Works from this series are included in the exhibition along with later works from the 1970s and large-scale collages from the 1990s that demonstrate the artist’s ongoing interest in the political, social and cultural conditions of the Arab world.
He was a prolific artist, best known as a painter; he also practices engraving, sculpture and tapestry. One of his tapestries, The Signs of Cadmus, is part of the collection of the UNESCO Palace in Paris.
His work focuses on human beings and their relationship to nature and history. In the 1960s, his paintings evolved around Man and the Third World and with the outbreak of the Lebanese civil war, El Rayess was among the artists who interpreted the tragic events in art.
Staying in Algiers, in 1976 he produced a series of engravings entitled Le chemin de la paix. He also develops a practice of abstract sculpture.
Born in Aley, Mont-Lebanon, in 1928, he was a laureate; A self-taught artist, he has worked with a variety of different media.
His art has gained international recognition and he has received numerous awards during his career, including the Lebanese Ministry of National Education Prize, the UNESCO Prize, the Ministry of Public Works Prize for Sculpture and the Sursock Museum sculpture grand prize. El Rayess spent time working in Saudi Arabia and was appointed Art Consultant for the City of Jeddah and was commissioned with monumental works for the City of Jeddah. The Saudi government commissioned him to make several sculptures, the most notable being a stylized name of Allah. Constructed in Italy from aluminum, the piece stands 27 meters tall in Palestine Square in Jeddah. He was a respected professor of fine arts, working for many years at the Lebanese University and the Lebanese American University, and was eventually appointed president of the Lebanese Association of Painters and Sculptors.
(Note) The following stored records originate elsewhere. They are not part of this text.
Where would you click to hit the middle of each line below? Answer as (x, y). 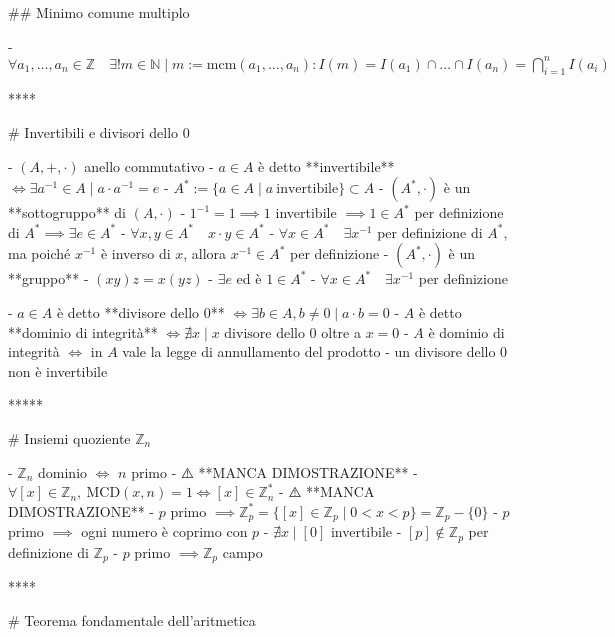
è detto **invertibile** (326, 165)
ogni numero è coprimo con (164, 531)
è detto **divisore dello (128, 312)
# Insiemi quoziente (69, 438)
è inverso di (135, 253)
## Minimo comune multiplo (99, 12)
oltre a (341, 331)
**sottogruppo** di (67, 212)

Internationally, his solo exhibitions include those at the Poliani Gallery, Rome; Numero Gallery, Florence; D’Arcy Gallery, New York; Excelsior Gallery, Mexico; the Rodin Museum, Paris; a retrospective of his works from 1957-1968 at the National Museum in Damascus; Ornina Gallery, Damascus; and Galerie Rasim, Algeria.
El Rayess pursued his passion for art until his death in January 2005. The current five-month exhibition in Sharjah is supported by the Aref El Rayess Foundation and the Sfeir-Semler Gallery, Beirut/Hamburg. It gives visitors the opportunity to explore the artist’s iconic works and his stunning use of color and abstract patterns.
Before this retrospective, SMA and SAF presented major exhibitions such as Lasting Impressions: Adam Henein, which refers to Henein, recognized as one of the most prominent sculptors in the Arab world and Mona Saudi: Poetry and Forms, which was a solo exhibition for the late artist Mona Saudi. Present at the opening of the current exhibition were Hind bint Majid Al Qasimi, Chairwoman of the Sharjah Businesswomen’s Council and Nawar bint Ahmed Al Qasimi, Vice Chairperson of SAF and daughter of the late artist, Hala El Rayess.